_Exercise goal_.
When you write out the listing, keep every character and omit the pictures.

_Data supplied_.
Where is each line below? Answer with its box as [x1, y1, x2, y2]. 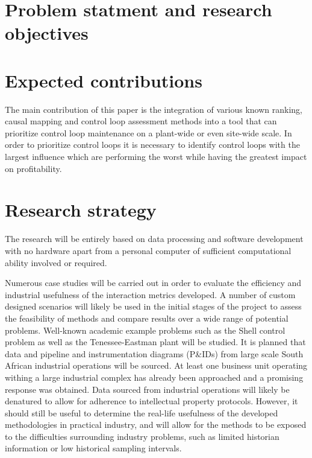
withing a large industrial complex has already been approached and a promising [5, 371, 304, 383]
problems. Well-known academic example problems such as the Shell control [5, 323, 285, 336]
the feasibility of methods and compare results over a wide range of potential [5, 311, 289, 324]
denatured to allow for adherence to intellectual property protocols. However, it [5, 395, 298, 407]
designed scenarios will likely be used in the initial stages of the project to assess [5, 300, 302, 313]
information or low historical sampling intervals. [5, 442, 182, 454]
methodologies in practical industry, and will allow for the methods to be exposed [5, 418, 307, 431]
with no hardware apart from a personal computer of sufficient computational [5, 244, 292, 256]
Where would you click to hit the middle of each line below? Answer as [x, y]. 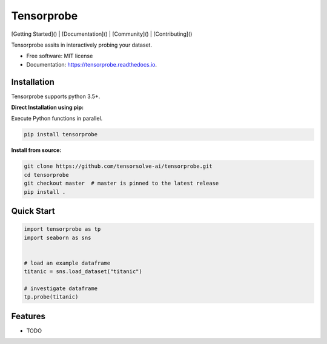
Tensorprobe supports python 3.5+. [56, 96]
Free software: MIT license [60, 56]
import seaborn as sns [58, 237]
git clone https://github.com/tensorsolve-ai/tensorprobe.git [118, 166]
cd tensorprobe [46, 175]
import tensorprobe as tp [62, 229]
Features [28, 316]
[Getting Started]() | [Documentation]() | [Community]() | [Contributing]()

_Written response_.
Where is each line below? Answer with its box as [x1, y1, x2, y2]. 
withing a large industrial complex has already been approached and a promising [5, 371, 304, 383]
problems. Well-known academic example problems such as the Shell control [5, 323, 285, 336]
the feasibility of methods and compare results over a wide range of potential [5, 311, 289, 324]
denatured to allow for adherence to intellectual property protocols. However, it [5, 395, 298, 407]
designed scenarios will likely be used in the initial stages of the project to assess [5, 300, 302, 313]
information or low historical sampling intervals. [5, 442, 182, 454]
methodologies in practical industry, and will allow for the methods to be exposed [5, 418, 307, 431]
with no hardware apart from a personal computer of sufficient computational [5, 244, 292, 256]
Where would you click to hit the middle of each line below? Answer as [x, y]. 
Tensorprobe supports python 3.5+. [56, 96]
Free software: MIT license [60, 56]
import seaborn as sns [58, 237]
git clone https://github.com/tensorsolve-ai/tensorprobe.git [118, 166]
cd tensorprobe [46, 175]
import tensorprobe as tp [62, 229]
Features [28, 316]
[Getting Started]() | [Documentation]() | [Community]() | [Contributing]()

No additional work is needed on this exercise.